Section: New Results

Open data in the arts and humanities

Participants : Luca Foppiano, Marie Puren, Charles Riondet, Laurent Romary, Dorian Seillier.

The issue of open data has become increasingly important in various scholarly domains for it impacts on the visibility of the corresponding works, the capacity to provide evidence for reported facts and results, but also let other scholars build up new research on existing data sets. This is particularly acute in the humanities where primary sources play an essential role in providing the core material of scholarly results and for which the digital turn has offered a unique perspective of building up a wealth of structure information about human traces at large.

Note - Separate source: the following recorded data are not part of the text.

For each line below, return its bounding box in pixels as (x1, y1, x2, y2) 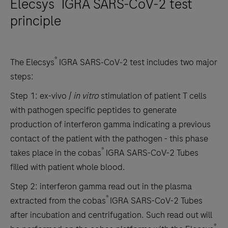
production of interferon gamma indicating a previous (10, 118, 211, 130)
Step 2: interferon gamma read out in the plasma (10, 180, 192, 192)
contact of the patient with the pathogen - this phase (10, 132, 208, 145)
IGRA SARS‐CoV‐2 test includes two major (57, 55, 217, 68)
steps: (10, 70, 34, 82)
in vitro (71, 89, 99, 102)
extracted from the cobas (10, 194, 106, 207)
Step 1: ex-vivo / (10, 89, 71, 102)
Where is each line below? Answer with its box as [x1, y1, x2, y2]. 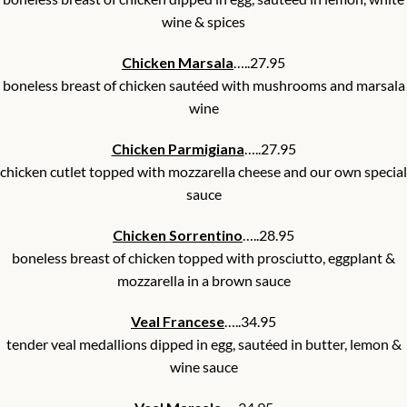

Based upon the experience gained in the definition of the open access policy at Inria [42], [50], [43], we have pursued various activities leading to a better understanding of the technical, editorial and political factors that may improve the wide dissemination of scholarly data sets in the humanities:

  • Carry out a large scale questionnaire on data re-use within the partnership of the Iperion projects, which showed the lack of a coherent data management policy across cultural heritage laboratories in Europe from the points of view of documentation, archiving, licencing and re-use [49];

  • Design a concept [16], [41] to improve the general fluidity of research results in the humanities based on data quality assessment, data journals and above all the setting of of a data re-use charter between scholars and cultural research institutions in the humanities. This action, carried out in the context of the Parthenos project has started with the organisation of two high level workshops in Berlin and Paris with representatives of major cultural research institutions;

  • Coordinate as leader of WP 4 (Standards) in the Parthenos project a major overview of the needs and possible deployment of standards in the humanities based of an in depth survey of possible research scenario and associated practices in the domain of standards (Deliverable 4.1 published in October 2016). This has been accompanied by specific technical developments such as the proposition of an extension to the TEI guidelines for the representation of embedded stand-off annotations [45], [51];

  • Develop specific modules for mining digital sources in the humanities, in particular in the domain of named entity recognition as an improvement of the NERD software initially developed in the European Cendari project.